─── Dataset extract ───

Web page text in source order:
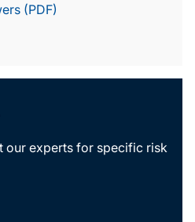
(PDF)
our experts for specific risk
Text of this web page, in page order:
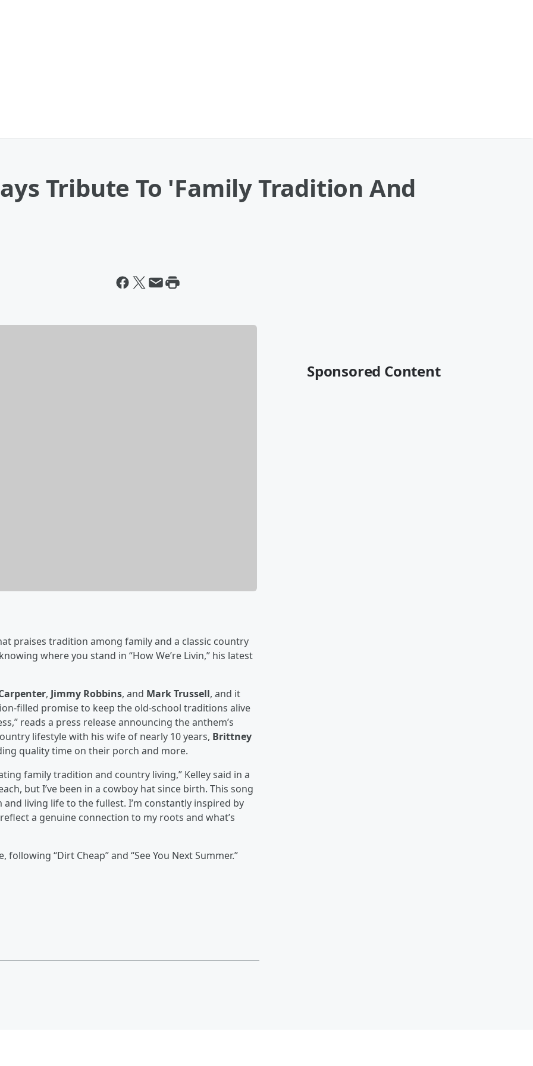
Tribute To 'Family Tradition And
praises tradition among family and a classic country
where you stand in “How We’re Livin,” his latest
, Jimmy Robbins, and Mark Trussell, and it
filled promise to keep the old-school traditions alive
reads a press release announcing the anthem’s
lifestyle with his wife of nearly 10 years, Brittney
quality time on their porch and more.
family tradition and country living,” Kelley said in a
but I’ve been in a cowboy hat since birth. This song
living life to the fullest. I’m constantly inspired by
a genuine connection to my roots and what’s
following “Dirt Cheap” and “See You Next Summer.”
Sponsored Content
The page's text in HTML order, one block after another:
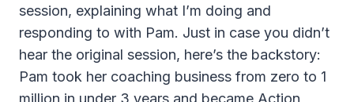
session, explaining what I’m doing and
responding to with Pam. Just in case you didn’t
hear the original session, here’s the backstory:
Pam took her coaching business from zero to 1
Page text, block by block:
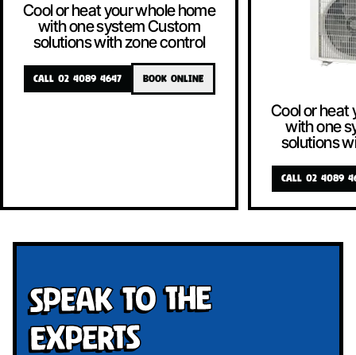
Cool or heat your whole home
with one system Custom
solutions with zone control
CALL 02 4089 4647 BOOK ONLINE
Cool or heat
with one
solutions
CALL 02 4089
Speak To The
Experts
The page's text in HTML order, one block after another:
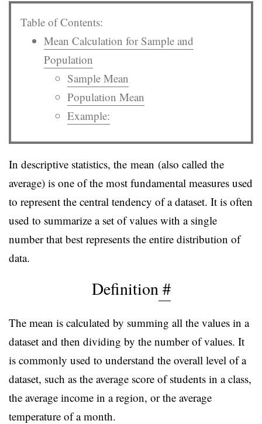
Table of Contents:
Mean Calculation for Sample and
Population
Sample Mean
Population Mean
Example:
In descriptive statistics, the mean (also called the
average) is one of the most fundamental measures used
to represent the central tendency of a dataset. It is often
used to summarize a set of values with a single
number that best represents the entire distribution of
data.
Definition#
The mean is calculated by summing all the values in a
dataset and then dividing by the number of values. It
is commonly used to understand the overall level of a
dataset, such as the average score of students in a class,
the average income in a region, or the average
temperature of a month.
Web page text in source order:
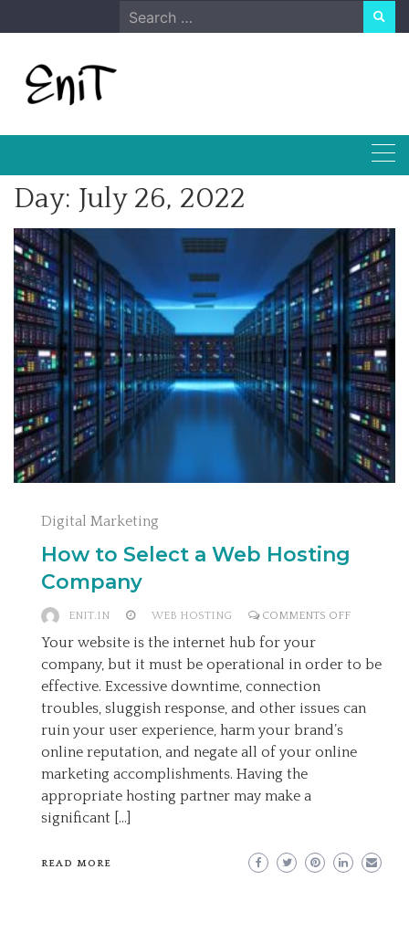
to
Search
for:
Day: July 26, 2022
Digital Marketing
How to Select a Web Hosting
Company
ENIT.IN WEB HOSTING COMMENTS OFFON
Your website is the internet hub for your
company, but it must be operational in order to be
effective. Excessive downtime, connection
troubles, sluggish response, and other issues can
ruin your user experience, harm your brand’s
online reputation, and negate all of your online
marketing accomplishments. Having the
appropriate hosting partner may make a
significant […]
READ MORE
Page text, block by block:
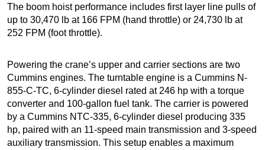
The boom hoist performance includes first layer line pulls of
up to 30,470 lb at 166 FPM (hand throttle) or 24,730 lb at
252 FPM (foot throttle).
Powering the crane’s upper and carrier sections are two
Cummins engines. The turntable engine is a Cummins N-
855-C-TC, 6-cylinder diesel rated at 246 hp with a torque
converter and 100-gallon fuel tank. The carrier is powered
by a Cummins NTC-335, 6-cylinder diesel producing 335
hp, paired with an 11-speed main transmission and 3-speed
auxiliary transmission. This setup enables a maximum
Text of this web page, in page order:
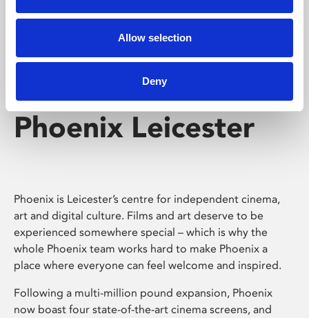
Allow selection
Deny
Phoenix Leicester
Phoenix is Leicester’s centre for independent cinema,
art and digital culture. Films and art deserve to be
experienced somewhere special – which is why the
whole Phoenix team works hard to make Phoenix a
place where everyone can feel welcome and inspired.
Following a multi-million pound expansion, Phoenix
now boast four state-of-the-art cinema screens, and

───

What needs to be done:
Your task is to return the lines above, from the first one up to and including the line containing "Trussell, and it", minus any pictures.

Answer section:
Web page text in source order:
(PDF)
our experts for specific risk
Text of this web page, in page order:
Tribute To 'Family Tradition And
praises tradition among family and a classic country
where you stand in “How We’re Livin,” his latest
, Jimmy Robbins, and Mark Trussell, and it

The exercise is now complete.